EXTRACTED MATERIAL:
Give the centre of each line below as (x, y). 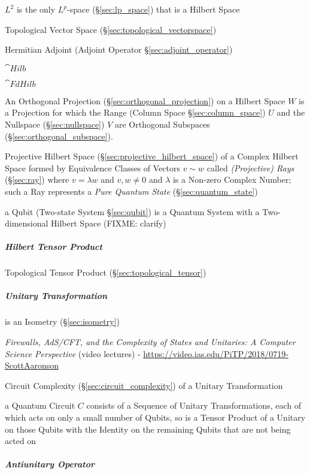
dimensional (27, 223)
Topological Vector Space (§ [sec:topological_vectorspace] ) (111, 29)
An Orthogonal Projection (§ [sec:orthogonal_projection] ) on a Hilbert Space (145, 100)
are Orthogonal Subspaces (162, 124)
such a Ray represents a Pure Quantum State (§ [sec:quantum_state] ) (131, 191)
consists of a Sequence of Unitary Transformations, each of (194, 405)
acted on (21, 441)
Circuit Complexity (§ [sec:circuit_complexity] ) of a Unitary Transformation (144, 385)
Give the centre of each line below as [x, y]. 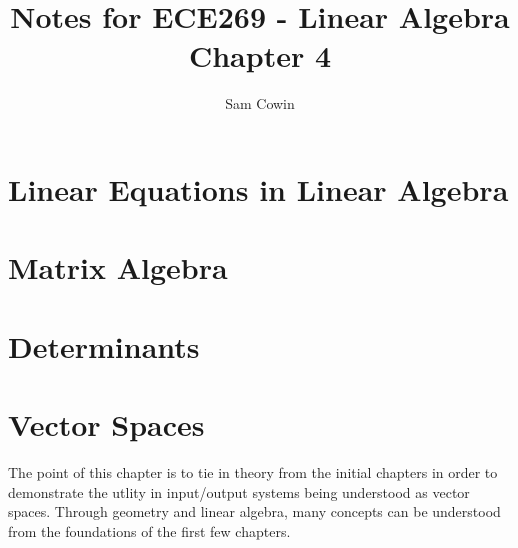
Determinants [104, 345]
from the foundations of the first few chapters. [149, 530]
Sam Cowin [260, 103]
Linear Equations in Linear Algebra [258, 188]
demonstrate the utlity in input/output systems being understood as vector [239, 491]
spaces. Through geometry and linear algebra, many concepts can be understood [254, 511]
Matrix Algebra [118, 267]
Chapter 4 [260, 55]
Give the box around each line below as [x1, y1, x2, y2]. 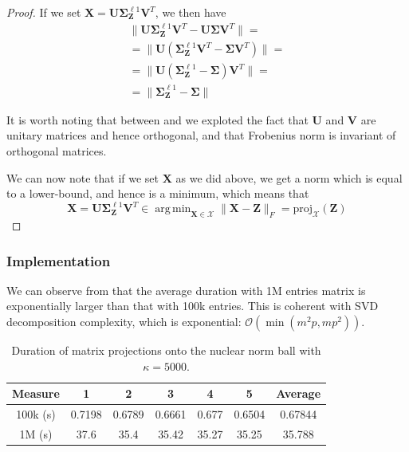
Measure [12, 385, 60, 402]
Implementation [6, 250, 111, 270]
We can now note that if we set [6, 169, 159, 186]
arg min [155, 203, 191, 215]
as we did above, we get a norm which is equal [175, 169, 403, 186]
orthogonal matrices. [6, 142, 107, 159]
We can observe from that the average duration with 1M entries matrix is [6, 281, 366, 298]
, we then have [155, 4, 226, 20]
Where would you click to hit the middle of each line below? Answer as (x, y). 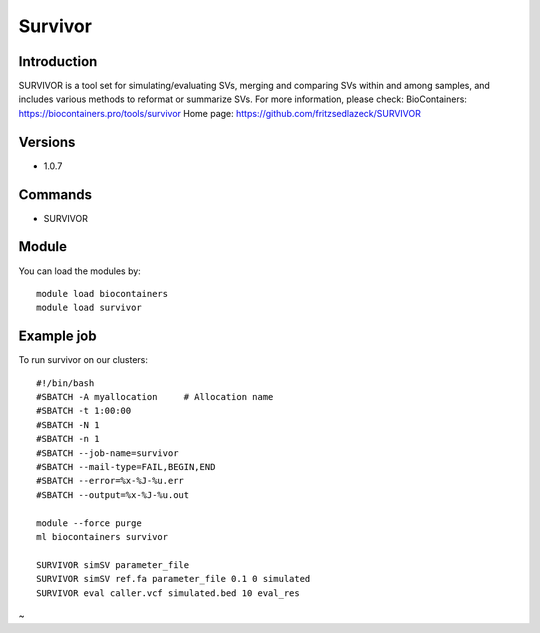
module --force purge (89, 523)
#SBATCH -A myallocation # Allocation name (155, 397)
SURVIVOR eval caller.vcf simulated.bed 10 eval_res (168, 593)
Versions (47, 141)
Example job (57, 336)
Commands (55, 194)
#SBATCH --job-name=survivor (107, 453)
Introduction (58, 61)
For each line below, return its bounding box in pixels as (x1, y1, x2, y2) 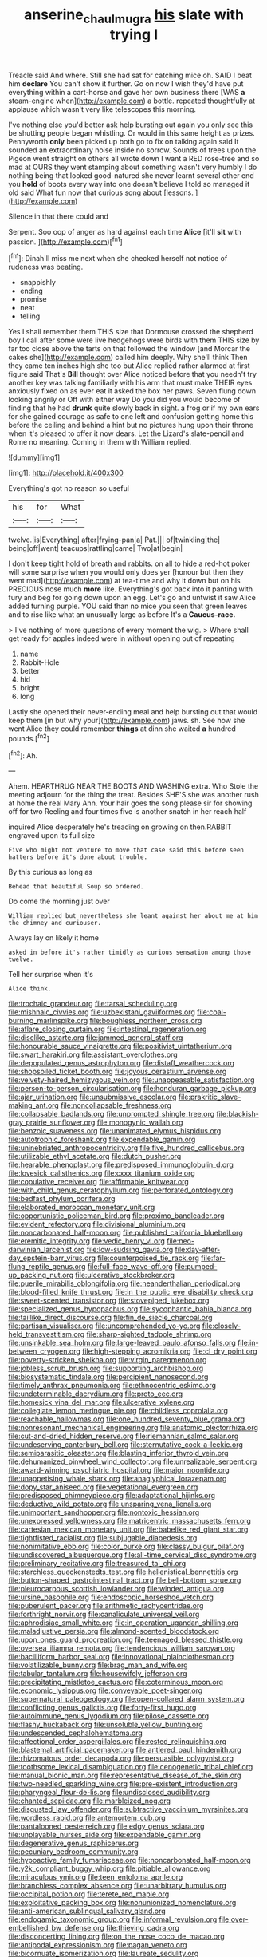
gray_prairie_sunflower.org (8, 1117, 96, 1127)
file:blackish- (216, 1109, 259, 1119)
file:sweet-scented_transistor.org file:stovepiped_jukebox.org (8, 1295, 210, 1306)
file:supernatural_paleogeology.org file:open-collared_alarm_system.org (8, 1694, 245, 1704)
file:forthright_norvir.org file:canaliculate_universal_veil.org (8, 1610, 200, 1619)
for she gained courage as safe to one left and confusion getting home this (8, 412, 253, 421)
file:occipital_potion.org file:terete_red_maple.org (8, 1889, 170, 1899)
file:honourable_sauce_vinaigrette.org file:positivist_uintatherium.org (8, 1042, 233, 1051)
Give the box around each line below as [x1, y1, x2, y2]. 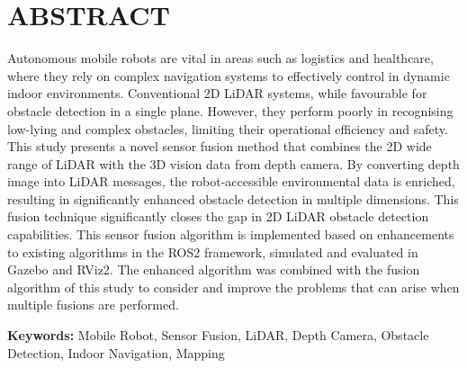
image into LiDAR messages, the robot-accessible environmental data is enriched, [7, 172, 455, 191]
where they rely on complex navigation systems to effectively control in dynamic [7, 66, 450, 85]
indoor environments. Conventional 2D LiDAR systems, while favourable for [7, 84, 427, 103]
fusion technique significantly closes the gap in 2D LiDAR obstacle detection [7, 207, 429, 226]
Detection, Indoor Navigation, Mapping [7, 343, 225, 362]
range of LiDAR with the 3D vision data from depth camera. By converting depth [7, 154, 460, 173]
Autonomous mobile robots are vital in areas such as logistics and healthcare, [7, 49, 434, 67]
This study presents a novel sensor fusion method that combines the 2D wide [7, 137, 432, 156]
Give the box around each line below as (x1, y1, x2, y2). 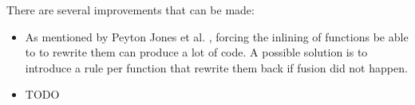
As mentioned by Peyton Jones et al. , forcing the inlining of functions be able (25, 28, 409, 45)
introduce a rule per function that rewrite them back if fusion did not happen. (25, 59, 408, 76)
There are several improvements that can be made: (6, 2, 255, 17)
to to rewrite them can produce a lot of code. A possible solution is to (25, 44, 368, 60)
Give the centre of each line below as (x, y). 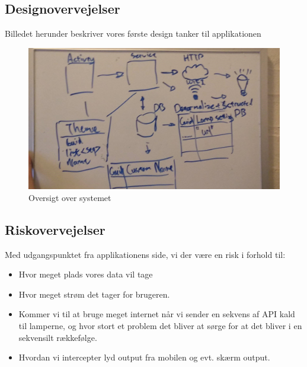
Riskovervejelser (55, 229)
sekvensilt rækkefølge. (58, 337)
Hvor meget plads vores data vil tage (86, 274)
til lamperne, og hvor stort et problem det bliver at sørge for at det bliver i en (160, 326)
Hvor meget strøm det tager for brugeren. (94, 294)
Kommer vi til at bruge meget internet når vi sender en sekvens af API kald (157, 314)
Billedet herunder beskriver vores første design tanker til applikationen (133, 33)
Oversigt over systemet (70, 197)

TASK BRIEF: Please return the material above only from the line that holds "as we did above, we" through the line that holds "module --force purge (89, 523)", exactly as it stands, ends included and pictures omitted.

WRITTEN SOLUTION:
as we did above, we get a norm which is equal [175, 169, 403, 186]
orthogonal matrices. [6, 142, 107, 159]
We can observe from that the average duration with 1M entries matrix is [6, 281, 366, 298]
, we then have [155, 4, 226, 20]
Where would you click to hit the middle of each line below? Answer as (x, y). 
module --force purge (89, 523)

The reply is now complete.